1frederickLe 4 septembre 1862, l’armée de Virginie septentrionale commença à franchir le Potomac par les gués dont la cavalerie sudiste avait pris le contrôle, une cinquantaine de kilomètres en amont de Washington. Deux jours plus tard, les Confédérés atteignirent la ville de Frederick, au pied des Appalaches. Loin de l’enthousiasme et du soulèvement espéré, leur venue ne suscita guère qu’une réserve glaciale dans ce bastion unioniste.


 

Le nombre de déserteurs augmenta rapidement : beaucoup de soldats sudistes estimaient s’être engagés pour une guerre défensive et considéraient que l’invasion d’un État de l’Union, fût-il esclavagiste, n’entrait pas dans le cadre de leur devoir. Les ordres stricts donnés par Lee restèrent sans effet. En dépit des attentes des Sudistes, le pays qu’ils occupaient n’avait guère à offrir que du maïs encore vert, qui à la longue rendait les soldats malades. En quelques jours, les effectifs sudistes fondirent de plusieurs milliers d’hommes.

 

Une armée divisée

Lee avait également commis l’erreur de renvoyer vers l’arrière les soldats dépourvus de chaussures, craignant que les routes empierrées du Maryland ne les mettent hors de combat pour de bon, mais ceci incita nombre d’entre eux à se débarrasser discrètement de leur chausses – le général leur offrant une occasion unique de déserter en toute légalité. Ces pertes subies avant même la bataille décisive qu’espérait Lee ne furent pas compensées par les enrôlements de volontaires pro-sudistes, loin s’en fallait. En fait, le chef de l’armée de Virginie septentrionale s’était montré exagérément optimiste dans la plupart de ses pronostics. Il y eut bien quelques engagements, mais en vérité, la majorité des Marylandais dont le sentiment sécessionniste était suffisamment fort pour rejoindre l’armée de la Confédération l’avait déjà fait l’année précédente. La seule prédiction de Lee à s’avérer correcte concernait l’inaction de McClellan. L’armée du Potomac demeurait ainsi en posture défensive au nord de Washington, comme si elle attendait que les forces ennemies vinssent l’attaquer – ce dont Lee n’avait naturellement aucune intention.

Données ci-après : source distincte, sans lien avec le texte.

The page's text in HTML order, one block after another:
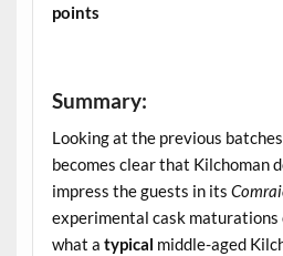
points
Summary:
Looking at the previous
becomes clear that Kilchoman
impress the guests in its
experimental cask maturations
what a typical middle-aged
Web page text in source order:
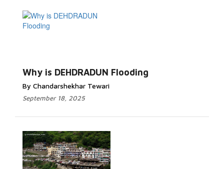
Why is DEHDRADUN Flooding
By Chandarshekhar Tewari
September 18, 2025
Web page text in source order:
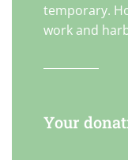
temporary.
work and
NGO. cause content 100 volunteers needed for this charity
start to 2
Your
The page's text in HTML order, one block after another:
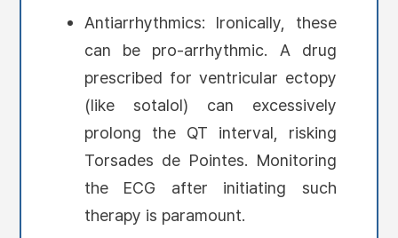
Antiarrhythmics: Ironically, these
can be pro-arrhythmic. A drug
prescribed for ventricular ectopy
(like sotalol) can excessively
prolong the QT interval, risking
Torsades de Pointes. Monitoring
the ECG after initiating such
therapy is paramount.
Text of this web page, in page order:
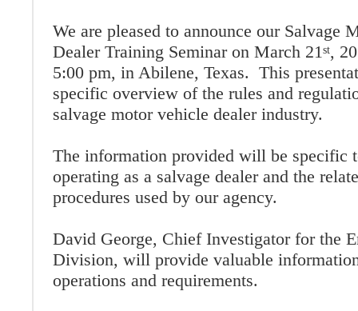
We are pleased to announce our Salvage
Dealer Training Seminar on March 21st,
5:00 pm, in Abilene, Texas. This
specific overview of the rules and
salvage motor vehicle dealer industry.
The information provided will be specific
operating as a salvage dealer and the
procedures used by our agency.
David George, Chief Investigator for the
Division, will provide valuable
operations and requirements.
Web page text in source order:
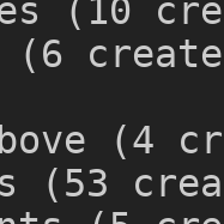
(10
(4
(53
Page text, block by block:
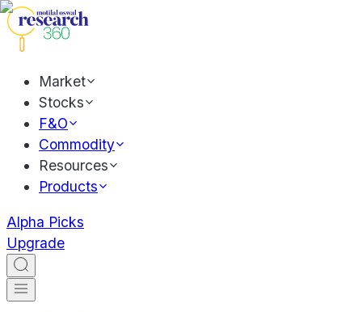
Market
Stocks
F&O
Commodity
Resources
Products
Alpha Picks
Upgrade
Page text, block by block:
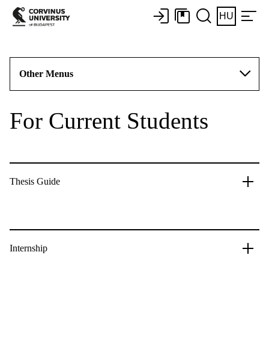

Dans le camp nordiste, on se trouvait effectivement plus enclin à la défense qu’à l’attaque. La première inquiétude passée, Lincoln et Halleck prirent les mesures nécessaires pour faire face à l’invasion. John Wool concentra l’essentiel de son VIIIème Corps d’armée à Baltimore pour en assurer solidement la défense. Le commandement fédéral envoya en Pennsylvanie John F. Reynolds, qui commandait jusque-là la division des Pennsylvania Reserves du Ier Corps, pour qu’il en mobilise la puissante milice. Reynolds, lui-même pennsylvanien, parvint à mettre sur pied une force de 50.000 hommes. L’avancée des Confédérés menaçait également les arrières des garnisons nordistes installées dans la vallée de la Shenandoah, à Winchester, Martinsburg et Harper’s Ferry. Les deux premières furent évacuées. En revanche, et malgré l’insistance de McClellan, qui en aurait volontiers récupéré les 14.000 hommes, la troisième fut laissée en place.

2Maryland

Le début de la campagne du Maryland, en septembre 1862. Lee marche sur Frederick, poursuivi de très loin par McClellan, tandis que les garnisons nordistes de Winchester et Martinsburg se replient sur Harper's Ferry. Wool avec le VIIIème Corps et Banks avec les IIIème et XIème Corps se mettent en posture défensive, respectivement à Baltimore et Washington. Carte de l'auteur, à partir d'un fond de la cartothèque Perry-Castaneda.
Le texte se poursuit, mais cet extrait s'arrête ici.